# Which laptop



## alie (Nov 22, 2011)

Hi guys,

I was looking new laptop for day to day use and now i need your opinion about these laptops:
1. Lenovo U300s
2. Asus zenbook
3. Samsung series 7
4. Lenovo u400
5. Acer aspire S3
6. Dell XPS 15z
7. Dell XPS 14z

I was thinking to install FreeBSD 9 on the laptop


----------



## fluca1978 (Nov 22, 2011)

This is just my opinion and experience with the brands, not with the specific models, that will drive my initial choice:

lenovo bad
acer   good
asus   good 
dell almost good


----------



## sk8harddiefast (Nov 22, 2011)

> acer good


acer bad! Very bad!!!
I have acer timelive 3810T.
My battery died after 6 months,touchpad too. My hdd crashed on 7 months. Now Is always connected with the power and I use it with mouse. Laptop costs 600 euro. To change touchpad I must change mobo. Mobo costs 900 euro!!! A new battery costs 60 euro!!!! So. If I want to do it like the first days I bought it, I must pay ~1000 euro!!! Ok. Then I buy a new one! And not acer of course!!! I will buy Asus zenbook!!!!!!!!!


----------



## vermaden (Nov 22, 2011)

fluca1978 said:
			
		

> lenovo bad



You obviously haven't used a ThinkPad in Your life, have You?


----------



## sk8harddiefast (Nov 22, 2011)

+1 Lenovo has a good name on market


----------



## bbzz (Nov 22, 2011)

alie said:
			
		

> Hi guys,
> 
> I was looking new laptop for day to day use and now i need your opinion about these laptops:
> 1. Lenovo U300s
> ...



I always tell my friends, go either Toshiba or Lenovo/IBM if you can. ThinkPads have probably best keyboard all around. 
Asus as third recommendation. 
YMMV!


----------



## ramonovski (Nov 22, 2011)

I don't have any experiences with those particular models, but judging the whole brand in the Laptop area:

Asus : 5/5
Lenovo : 4/5
Acer : 3/5
Dell : 2/5

Based on my experiences (actually friend's notebooks).

I think I'm going to open a new thread in a few weeks asking for the same but with MSI, Fujitsu ant Asus.


----------



## tms020348 (Nov 22, 2011)

*due diligence*

You need to do due diligence with any laptop in looking at the build quality and specs.  I don't know why everybody these days wants to shortcut the selection process by pinning their hopes on just the reputation of the manufacturer.  All of the manufacturers that you mention make hundreds of different models, each engineered to a price point.

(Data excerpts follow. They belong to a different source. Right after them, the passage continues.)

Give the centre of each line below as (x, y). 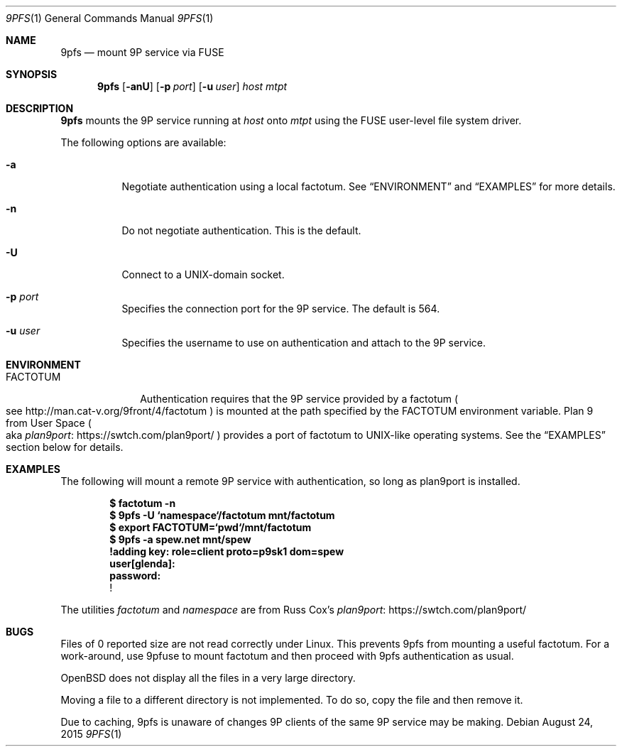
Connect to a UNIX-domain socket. (203, 274)
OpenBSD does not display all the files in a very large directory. (208, 678)
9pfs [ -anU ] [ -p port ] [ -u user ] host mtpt (192, 86)
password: (135, 576)
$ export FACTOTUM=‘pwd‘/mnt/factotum (211, 527)
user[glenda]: (142, 563)
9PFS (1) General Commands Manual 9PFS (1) (110, 18)
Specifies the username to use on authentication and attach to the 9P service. (304, 343)

It's a production process, and all production model processes have a limited time-line before they bring out the new models and rejigger their production processes again.  This is, imho, the reason why Apple stays at the top of the quality curve: They have very few models in production, and can afford to work out their kinks because they don't make radical changes to their production lines.  It's also why Apples last longer, and why they cost more.  But other manufacturers subsidize the cost of their high-end machine production processes with low-end consumer models that are mass produced in a less than "perfect" quality control environment. 

For instance, I bought two Dell Inspirons four and a half years ago. One was a 15 inch and the other was a 14 inch.  The differences were like night an day in terms of the build quality.  The 15 inch was plastic and lasted only a short time with moderately heavy use.  The 14 inch was magnesium and it's been dragged all over the world, through swamps, etc.  It's still running well. The two cost approximately the same, although the 14 inch was a refurbished machine.  So, if I were rating Dell, as a manufacturer, it would only get a 50% rating.  But the individual machines would each have their own ratings (0% and 100%). The build quality of the Inspiron 1420 (14 inch) was incredibly better than the Inspiron 1520 (15 inch). 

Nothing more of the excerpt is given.